A roundtable addressed the collection and use of dried blood spots (DBS), and highlighted the ease of collection and transportation of specimens, and their utility for diagnosis, monitoring and surveillance [36]. DBS can be used for HIV-1 nucleic acid testing, though the threshold for detection is lower than for plasma, in part due to lower input sample volume. DBS can also be used for drug resistance genotyping. The only U.S. diagnostic HIV tests approved for use with DBS are an IgG-sensitive immunoassay and Western blot. A paper in this issue addresses the use of DBS: “Evaluation of dried blood spot (DBS) protocols with Bio-Rad GS HIV Combo Ag/Ab EIA and Geenius^TM HIV 1/2 Supplemental Assay”.

Based on the NASTAD survey, opportunities for testing for multiple pathogens are being missed: only 17% of respondents conducted HCV testing in all settings where HIV testing was provided. To test for HIV and syphilis in a hospital emergency department, separate rapid tests for each pathogen were employed at the point of care by dedicated non-emergency department staff [37]. Rapid tests are in development that detect multiple analytes. Chembio Diagnostics’ DPP HIV-Syphilis Multiplex Rapid Test detects antibodies for HIV-1/HIV-2 and T. pallidum [38]. BioLytical Laboratories developed a 60 s multiplex test that detects the same analytes [39]. Though the manufacturers report promising performance of these new tests, additional evaluations are needed.

A session on expanded applications of testing highlighted ongoing work to improve surveillance tools to determine rates of recent infection at the population level. CDC staff described how the switch to a BioRad Avidity assay from the BED assay and updated estimates of assay parameters were being implemented and how these changes affect population incidence estimates [40]. New assays designed to identify recent infection are in the developmental pipeline, but data are needed to determine the benefits of these new technologies [41,42]. An updated system was presented that uses routinely collected clinical data to approximate an individual’s stage of infection [43]. Finally, the Consortium for the Evaluation and Performance of HIV Incidence Assays described the potential repurposing of some assays to produce surveillance estimates for recent HIV infection [44].
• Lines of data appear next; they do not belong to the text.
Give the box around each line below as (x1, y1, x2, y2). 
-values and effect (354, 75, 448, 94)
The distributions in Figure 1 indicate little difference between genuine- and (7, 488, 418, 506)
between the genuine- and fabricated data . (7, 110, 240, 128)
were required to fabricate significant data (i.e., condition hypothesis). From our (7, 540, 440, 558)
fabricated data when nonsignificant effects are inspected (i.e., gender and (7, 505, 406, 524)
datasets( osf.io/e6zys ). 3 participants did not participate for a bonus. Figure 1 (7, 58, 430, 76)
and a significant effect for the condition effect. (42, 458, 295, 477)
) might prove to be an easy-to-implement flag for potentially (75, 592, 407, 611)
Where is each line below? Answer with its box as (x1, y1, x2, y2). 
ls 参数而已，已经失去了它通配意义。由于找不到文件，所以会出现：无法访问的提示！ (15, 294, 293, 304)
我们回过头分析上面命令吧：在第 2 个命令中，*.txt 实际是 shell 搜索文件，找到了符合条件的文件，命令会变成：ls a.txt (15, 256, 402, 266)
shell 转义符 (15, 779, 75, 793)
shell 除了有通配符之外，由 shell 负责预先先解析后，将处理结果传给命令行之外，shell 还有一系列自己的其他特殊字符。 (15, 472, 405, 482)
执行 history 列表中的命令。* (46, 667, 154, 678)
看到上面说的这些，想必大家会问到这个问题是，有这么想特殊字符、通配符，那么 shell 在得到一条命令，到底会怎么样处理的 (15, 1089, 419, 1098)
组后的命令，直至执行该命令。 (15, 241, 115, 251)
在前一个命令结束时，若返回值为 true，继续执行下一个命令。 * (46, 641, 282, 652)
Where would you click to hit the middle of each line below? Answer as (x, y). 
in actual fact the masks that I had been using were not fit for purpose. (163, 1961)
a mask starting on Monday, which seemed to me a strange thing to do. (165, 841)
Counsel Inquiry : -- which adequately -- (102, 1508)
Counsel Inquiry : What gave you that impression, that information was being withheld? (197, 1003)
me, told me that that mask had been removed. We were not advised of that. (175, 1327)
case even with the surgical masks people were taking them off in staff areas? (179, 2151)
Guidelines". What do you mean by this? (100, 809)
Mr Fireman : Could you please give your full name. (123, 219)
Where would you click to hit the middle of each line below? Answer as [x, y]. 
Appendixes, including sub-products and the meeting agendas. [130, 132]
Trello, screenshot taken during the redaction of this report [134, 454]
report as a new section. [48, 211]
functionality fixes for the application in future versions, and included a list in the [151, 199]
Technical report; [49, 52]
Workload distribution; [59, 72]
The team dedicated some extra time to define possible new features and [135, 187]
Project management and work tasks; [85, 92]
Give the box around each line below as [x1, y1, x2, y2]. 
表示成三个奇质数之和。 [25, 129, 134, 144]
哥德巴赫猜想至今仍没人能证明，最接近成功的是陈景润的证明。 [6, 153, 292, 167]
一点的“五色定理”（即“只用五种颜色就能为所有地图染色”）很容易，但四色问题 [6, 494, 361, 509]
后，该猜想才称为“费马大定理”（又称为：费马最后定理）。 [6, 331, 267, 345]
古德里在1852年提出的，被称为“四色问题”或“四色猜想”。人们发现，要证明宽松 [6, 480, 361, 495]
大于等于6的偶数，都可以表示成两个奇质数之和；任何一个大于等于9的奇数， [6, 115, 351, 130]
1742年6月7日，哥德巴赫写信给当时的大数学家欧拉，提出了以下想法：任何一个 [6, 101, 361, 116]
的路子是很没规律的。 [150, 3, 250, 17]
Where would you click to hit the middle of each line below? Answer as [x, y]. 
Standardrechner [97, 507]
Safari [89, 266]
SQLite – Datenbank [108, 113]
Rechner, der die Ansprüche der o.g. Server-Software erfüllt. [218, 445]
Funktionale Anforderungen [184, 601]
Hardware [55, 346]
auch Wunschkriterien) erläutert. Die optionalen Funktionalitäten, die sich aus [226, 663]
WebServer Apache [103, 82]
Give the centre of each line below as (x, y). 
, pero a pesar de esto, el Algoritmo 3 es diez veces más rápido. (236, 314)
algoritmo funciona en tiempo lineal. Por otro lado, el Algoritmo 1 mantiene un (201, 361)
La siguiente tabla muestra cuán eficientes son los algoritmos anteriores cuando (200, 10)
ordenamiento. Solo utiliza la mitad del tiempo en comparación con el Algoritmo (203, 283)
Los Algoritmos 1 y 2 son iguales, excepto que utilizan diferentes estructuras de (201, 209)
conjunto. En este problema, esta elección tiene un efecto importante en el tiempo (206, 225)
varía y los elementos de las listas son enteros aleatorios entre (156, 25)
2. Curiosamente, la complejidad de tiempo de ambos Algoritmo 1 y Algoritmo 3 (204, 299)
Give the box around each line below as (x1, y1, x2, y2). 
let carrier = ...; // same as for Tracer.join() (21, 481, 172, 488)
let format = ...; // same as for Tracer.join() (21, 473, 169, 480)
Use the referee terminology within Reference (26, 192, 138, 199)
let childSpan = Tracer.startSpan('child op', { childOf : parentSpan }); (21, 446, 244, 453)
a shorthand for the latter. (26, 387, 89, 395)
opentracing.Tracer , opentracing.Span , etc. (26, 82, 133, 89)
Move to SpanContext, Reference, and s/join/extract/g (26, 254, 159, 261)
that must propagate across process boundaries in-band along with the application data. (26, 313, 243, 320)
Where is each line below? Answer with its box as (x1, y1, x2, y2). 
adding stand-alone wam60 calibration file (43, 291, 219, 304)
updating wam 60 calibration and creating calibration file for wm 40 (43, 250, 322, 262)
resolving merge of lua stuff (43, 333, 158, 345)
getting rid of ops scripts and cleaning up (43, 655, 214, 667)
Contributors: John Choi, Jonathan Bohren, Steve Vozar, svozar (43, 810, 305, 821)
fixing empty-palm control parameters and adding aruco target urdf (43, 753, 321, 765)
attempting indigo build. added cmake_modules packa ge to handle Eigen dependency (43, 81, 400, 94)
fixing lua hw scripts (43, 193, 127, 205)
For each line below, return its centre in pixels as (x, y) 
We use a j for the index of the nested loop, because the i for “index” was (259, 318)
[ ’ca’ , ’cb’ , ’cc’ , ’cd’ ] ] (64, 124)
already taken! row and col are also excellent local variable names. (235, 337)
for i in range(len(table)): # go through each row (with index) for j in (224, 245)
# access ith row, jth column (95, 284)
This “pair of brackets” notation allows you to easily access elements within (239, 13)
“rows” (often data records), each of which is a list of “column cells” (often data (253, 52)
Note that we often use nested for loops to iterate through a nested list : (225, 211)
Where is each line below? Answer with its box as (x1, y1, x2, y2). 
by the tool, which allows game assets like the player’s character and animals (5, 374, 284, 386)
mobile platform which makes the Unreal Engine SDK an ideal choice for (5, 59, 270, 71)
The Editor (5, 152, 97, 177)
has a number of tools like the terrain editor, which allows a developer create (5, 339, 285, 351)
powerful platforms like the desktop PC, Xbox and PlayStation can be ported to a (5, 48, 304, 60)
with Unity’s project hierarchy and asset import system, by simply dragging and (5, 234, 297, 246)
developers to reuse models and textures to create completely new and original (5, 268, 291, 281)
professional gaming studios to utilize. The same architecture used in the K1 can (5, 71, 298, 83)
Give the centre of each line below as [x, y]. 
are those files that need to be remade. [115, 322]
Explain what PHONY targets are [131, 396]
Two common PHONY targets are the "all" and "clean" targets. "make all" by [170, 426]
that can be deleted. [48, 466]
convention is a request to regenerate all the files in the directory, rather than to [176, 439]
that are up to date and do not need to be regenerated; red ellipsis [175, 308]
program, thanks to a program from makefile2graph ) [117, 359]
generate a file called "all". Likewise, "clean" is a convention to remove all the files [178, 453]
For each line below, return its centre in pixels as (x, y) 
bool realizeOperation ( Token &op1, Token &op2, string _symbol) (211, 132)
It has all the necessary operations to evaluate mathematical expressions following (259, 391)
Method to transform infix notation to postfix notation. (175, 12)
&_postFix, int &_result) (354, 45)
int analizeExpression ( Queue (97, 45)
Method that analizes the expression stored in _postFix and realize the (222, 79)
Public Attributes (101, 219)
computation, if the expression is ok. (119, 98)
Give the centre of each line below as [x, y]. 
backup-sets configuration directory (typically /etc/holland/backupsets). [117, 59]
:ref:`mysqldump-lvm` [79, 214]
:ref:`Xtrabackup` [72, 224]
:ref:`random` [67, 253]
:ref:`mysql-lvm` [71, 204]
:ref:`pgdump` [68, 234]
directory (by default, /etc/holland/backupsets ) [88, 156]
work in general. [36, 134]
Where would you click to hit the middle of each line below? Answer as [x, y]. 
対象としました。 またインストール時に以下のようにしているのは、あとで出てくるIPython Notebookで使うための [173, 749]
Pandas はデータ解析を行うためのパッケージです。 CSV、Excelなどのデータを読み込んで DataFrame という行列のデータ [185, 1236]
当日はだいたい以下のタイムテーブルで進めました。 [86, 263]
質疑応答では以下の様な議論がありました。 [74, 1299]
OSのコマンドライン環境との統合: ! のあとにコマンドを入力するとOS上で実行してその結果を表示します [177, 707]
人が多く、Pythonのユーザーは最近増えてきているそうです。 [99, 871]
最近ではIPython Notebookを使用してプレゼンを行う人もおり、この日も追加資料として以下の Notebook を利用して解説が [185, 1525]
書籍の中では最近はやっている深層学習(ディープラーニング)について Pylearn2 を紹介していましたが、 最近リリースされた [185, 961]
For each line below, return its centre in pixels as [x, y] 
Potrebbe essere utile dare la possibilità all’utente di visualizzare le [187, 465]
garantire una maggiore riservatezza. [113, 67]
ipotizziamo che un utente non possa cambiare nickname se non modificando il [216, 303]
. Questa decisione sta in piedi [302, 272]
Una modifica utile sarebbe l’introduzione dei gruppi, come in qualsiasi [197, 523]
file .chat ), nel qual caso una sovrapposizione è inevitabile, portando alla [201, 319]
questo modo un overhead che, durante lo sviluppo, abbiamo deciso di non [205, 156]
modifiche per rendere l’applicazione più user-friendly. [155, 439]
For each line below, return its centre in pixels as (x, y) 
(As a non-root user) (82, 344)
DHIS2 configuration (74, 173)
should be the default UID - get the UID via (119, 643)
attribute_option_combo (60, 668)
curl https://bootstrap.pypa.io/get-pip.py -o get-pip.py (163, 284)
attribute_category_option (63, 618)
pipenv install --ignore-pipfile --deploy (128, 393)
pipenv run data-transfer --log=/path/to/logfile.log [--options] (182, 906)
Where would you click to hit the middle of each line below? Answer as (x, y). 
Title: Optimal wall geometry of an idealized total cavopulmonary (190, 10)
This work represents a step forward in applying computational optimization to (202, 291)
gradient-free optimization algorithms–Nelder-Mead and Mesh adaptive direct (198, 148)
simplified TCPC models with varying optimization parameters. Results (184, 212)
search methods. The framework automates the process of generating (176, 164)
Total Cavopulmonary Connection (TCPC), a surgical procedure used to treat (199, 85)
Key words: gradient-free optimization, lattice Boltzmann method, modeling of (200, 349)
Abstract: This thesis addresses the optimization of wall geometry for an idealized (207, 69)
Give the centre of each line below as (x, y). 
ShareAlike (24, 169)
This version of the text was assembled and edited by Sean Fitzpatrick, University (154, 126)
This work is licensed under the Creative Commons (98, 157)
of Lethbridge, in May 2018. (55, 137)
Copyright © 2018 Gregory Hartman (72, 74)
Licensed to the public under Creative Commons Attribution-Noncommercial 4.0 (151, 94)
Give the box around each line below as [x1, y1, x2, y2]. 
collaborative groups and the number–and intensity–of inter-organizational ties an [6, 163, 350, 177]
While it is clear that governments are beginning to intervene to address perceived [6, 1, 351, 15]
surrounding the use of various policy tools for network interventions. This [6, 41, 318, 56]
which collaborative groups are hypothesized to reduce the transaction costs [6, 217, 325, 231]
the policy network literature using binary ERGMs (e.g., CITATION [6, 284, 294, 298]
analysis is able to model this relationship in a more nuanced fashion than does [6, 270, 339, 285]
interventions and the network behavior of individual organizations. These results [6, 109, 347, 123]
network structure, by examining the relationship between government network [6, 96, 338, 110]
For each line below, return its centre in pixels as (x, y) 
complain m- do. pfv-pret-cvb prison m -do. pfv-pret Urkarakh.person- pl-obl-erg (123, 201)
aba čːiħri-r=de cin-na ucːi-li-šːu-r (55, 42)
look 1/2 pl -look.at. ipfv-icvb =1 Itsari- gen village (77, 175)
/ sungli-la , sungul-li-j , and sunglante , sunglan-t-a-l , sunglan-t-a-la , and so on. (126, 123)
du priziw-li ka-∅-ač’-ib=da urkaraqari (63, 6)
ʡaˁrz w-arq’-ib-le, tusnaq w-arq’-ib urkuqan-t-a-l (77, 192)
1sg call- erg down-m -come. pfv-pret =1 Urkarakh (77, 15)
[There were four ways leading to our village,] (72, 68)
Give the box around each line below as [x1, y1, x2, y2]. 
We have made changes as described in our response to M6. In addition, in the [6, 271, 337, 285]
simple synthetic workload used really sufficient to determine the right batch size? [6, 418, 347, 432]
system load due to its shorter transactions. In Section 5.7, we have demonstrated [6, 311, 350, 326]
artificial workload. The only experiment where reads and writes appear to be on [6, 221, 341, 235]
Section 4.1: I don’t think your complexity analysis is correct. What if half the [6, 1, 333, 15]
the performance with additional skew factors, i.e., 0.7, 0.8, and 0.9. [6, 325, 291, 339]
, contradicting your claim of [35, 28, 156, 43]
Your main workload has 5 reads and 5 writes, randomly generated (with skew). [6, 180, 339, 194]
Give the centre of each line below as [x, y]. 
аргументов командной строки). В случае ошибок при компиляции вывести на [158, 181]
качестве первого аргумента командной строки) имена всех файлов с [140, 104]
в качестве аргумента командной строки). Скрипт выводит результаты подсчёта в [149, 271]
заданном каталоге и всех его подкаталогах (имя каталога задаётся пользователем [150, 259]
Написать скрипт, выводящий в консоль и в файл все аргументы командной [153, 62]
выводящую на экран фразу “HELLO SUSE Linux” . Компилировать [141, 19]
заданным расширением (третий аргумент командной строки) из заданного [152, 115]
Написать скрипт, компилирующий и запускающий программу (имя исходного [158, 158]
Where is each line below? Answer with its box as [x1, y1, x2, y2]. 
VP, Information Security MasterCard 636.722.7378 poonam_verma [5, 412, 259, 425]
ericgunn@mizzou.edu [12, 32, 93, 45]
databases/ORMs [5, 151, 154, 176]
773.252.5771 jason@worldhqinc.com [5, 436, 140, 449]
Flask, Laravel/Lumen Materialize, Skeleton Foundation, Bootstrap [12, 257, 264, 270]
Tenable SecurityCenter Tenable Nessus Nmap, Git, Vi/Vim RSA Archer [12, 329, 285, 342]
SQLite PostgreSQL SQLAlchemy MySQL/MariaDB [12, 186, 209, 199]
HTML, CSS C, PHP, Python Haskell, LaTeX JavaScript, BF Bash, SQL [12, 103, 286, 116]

The conference highlighted novel HIV testing technology, but accurate tests alone are not sufficient for improving health. Testing processes must be streamlined so that time to treatment is reduced. With respect to the recommended HIV laboratory testing algorithm, alternative tests for the second and third steps are needed that will allow laboratories to conduct all testing in the same facility. Novel technologies such as simplified nucleic acid tests can identify acute infections rapidly and may be easier to implement in a variety of settings than existing options, but hurdles exist to get tests such as these to market or to modify existing tests. Data are needed on their use in conjunction with other tests. Opportunities are expanding to synchronize testing for multiple analytes in high risk populations. Testing and linkage strategies must be examined in a variety of settings to ensure that HIV and related pathogens are identified and treated as early as possible.